Stage 4 - Ranked Summary Output
Once you have the Stage 3 scoring regime working correctly, it is time to move on to the main goal - presenting lines in decreasing score order. Add data structures to your program that retain the (up to) five highest-scoring lines, and their scores. Then, once all of the input lines have been read, print those five lines (or up to five lines, if there are not five lines with non-zero scores) and their line numbers and scores, in decreasing score order. If the scores are tied (when doing simple comparisons on double values using == and <=, don’t try and be clever), then lines should be presented in line number order.
For the test file alice-eg.txt and the three-term query “ali lat long”, the required output from this stage is:1
2
3
4
5
6
7
8
9
10
11
12
13-----------------------------------------------
S4: line 9, score = 0.668
or Longitude I've got to?' (Alice had no idea what Latitude was, or
--
S4: line 10, score = 0.233
Longitude either, but thought they were nice grand words to say.)
--
S4: line 4, score = 0.229
thousand miles down, I think--' (for, you see, Alice had learnt several
--
S4: line 8, score = 0.226
'--yes, that's about the right distance--but then I wonder what Latitude
The FAQ page shows some other example interactions with the desired program.
Note that you may not retain every input line in an array of strings, and your program may not assume some maximum number of lines in the input.
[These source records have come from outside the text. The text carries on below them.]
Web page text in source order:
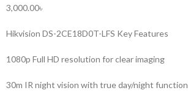
3,000.00৳
Hikvision DS-2CE18D0T-LFS Key Features
1080p Full HD resolution for clear imaging
30m IR night vision with true day/night function
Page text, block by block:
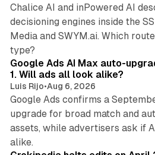
Chalice AI and inPowered AI
decisioning engines inside the
Media and SWYM.ai. Which
type?
Google Ads AI Max auto-
1. Will ads all look alike?
Luis Rijo•Aug 6, 2026
Google Ads confirms a
upgrade for broad match and
assets, while advertisers ask if
alike.
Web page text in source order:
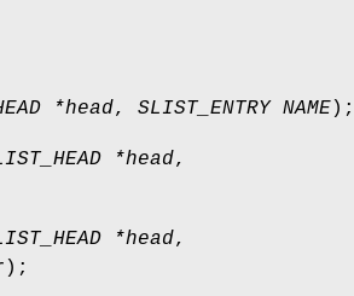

You can only retain five (as a #defined value, of course) lines and their scores at any given time, plus the current line that is being processed; plus access the supplied query via argv.
General tips..
You will probably find it helpful to include a DEBUG mode in your program that prints out intermediate data and variable values. Use #if DEBUG and #endif around such blocks of code, and then #define DEBUG 1 or #define DEBUG 0 at the top. Disable the debug mode when making your final submission, but leave the debug code in place. The FAQ page has more information about this.
Finally, note that the sequence of stages described in this handout is deliberate - it represents a sensible path though to the required program. You can, of course, ignore the advice and try and write final program in a single effort, without developing it incrementally and testing it in phases. You might even get away with it, this time and at this somewhat limited scale, and develop a program that works. But in general, one of the key things that makes some people better at programming than others is the ability to see a design path through simple programs, to more comprehensive programs, to final programs, that keeps the complexity under control at all times.